Using SAP Lumira Extensions to Make a Free World
The SAP Analytics team has once again set up a cool Viz-a-Thon event on the outskirts of SAP TechEd 2015 in Las Vegas. This was a great opportunity to learn or apply Lumira skill sets for a good cause. This year, Made in a Free World is the non-profit organization that was willing to open its data books and allow the 50-some volunteers to visualize the risk score in 2 datasets: jeans and tablet computers. Within the (very short) 90 minutes timeframe, our “Alexa’s Super Awesome Team” was able to put together a compelling story (more here about on the name).
We received lots of comments on our usage of the Sankey Diagram custom extension. So I’ll detail here how we achieved it in such a short timeframe so that you, too, can leverage it within your organization.

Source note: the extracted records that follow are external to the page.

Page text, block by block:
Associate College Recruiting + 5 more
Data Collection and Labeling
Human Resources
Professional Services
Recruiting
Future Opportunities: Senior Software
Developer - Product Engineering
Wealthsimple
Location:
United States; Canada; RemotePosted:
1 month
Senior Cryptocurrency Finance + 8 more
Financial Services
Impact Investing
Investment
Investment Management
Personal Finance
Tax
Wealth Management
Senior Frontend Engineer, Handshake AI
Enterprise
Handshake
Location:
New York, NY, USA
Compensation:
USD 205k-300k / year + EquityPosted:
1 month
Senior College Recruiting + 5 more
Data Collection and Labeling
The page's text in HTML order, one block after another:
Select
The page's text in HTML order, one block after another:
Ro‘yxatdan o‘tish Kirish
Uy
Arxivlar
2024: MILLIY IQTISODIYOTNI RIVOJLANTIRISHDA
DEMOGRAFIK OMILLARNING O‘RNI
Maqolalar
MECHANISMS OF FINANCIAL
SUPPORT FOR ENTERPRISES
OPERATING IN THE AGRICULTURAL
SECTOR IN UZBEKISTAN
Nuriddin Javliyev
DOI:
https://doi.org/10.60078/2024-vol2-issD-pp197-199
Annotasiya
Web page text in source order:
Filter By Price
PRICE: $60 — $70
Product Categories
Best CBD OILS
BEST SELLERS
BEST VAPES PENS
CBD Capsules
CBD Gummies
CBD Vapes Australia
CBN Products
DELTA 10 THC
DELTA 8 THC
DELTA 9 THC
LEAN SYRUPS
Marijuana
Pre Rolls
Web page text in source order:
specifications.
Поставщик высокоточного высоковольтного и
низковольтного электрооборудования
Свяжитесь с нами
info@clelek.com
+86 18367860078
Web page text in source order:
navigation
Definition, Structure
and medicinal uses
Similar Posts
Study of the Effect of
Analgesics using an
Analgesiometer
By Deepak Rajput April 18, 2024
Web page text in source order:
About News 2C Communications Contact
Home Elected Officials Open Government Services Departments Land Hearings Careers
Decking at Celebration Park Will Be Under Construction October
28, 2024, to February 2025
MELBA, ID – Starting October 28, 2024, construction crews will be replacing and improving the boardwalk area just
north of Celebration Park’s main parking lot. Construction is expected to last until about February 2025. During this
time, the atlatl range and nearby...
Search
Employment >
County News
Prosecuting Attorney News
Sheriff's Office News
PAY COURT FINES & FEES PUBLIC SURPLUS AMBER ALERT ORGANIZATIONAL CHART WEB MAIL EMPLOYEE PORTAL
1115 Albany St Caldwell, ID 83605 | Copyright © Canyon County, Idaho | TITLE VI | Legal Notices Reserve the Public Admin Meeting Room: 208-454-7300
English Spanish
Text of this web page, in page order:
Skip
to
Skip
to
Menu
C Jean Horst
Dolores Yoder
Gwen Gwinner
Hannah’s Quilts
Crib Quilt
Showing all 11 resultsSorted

For your convenience, you can find the source CSV data file, the codebook, the extension and the final Lumira file here.
Sankey Diagrams
First of all, let’s give credit where credit is due: Dong Pan was one of the Data Geniuses supporting the teams during the event. We reused his extension that is already well documented here: Lumira Visualization Extension – Sankey Diagram
According to Wikipedia, “Sankey diagrams are a specific type of flow diagram, in which the width of the arrows is shown proportionally to the flow quantity. Sankey diagrams are typically used to visualize energy or material or cost transfers between processes.”
Example from Ouseful.Info
Activate the Sankey Diagram Extension
This step used to be very complicated. From Lumira 1.28 on, the extensions are handled very nicely. In GitHub or in the link above, download the Sankey Diagram Extension for SAP Lumira (pan.viz.ext.sankey.zip).`
Open SAP Lumira. Under File -> Extensions, click on Manual Installation. Locate your file. Restart Lumira. Et voilà!
Prepare: the Made in a Free World dataset
In order to reduce the risk of employing forced labor in an organization’s supply chain, Made in a Free World has developed a risk score.
Download the attached sample dataset for tablet computers. In Lumira, click on File -> New, select Text (csv) and locate your CSV file. Take a look at the data. You may also want to take a look at the well documented CodeBook. In particular, notice how the “path” column is, in fact, a tree combined with the “depth” column. The “score” column indicates the risk and is a number between 0 and 1.
For the Sankey Diagram, we need to decompose the path and only keep the last component as the “Target” and the second-to-last as the “Source”. Ideally, this would be available in separate columns, but it’s not the case in this particular dataset. Therefore, we’ll have to extract it.
In order to make our life easier, we’ll focus on the level 2 and 3 of the hierarchy. Still in the “prepare” tab, click on the gear next to the “depth” column and select Filter. Make sure only levels 2 and 3 are selected.
Select the “path” column. At the bottom right, click on “Split” and enter “:#:”. Notice that Lumira will create additional columns “path(2)” and “path(3)”. The path(2) column now contains the first level of components. The path(3) still contains multiple levels. Reproduce the splitting ad lib.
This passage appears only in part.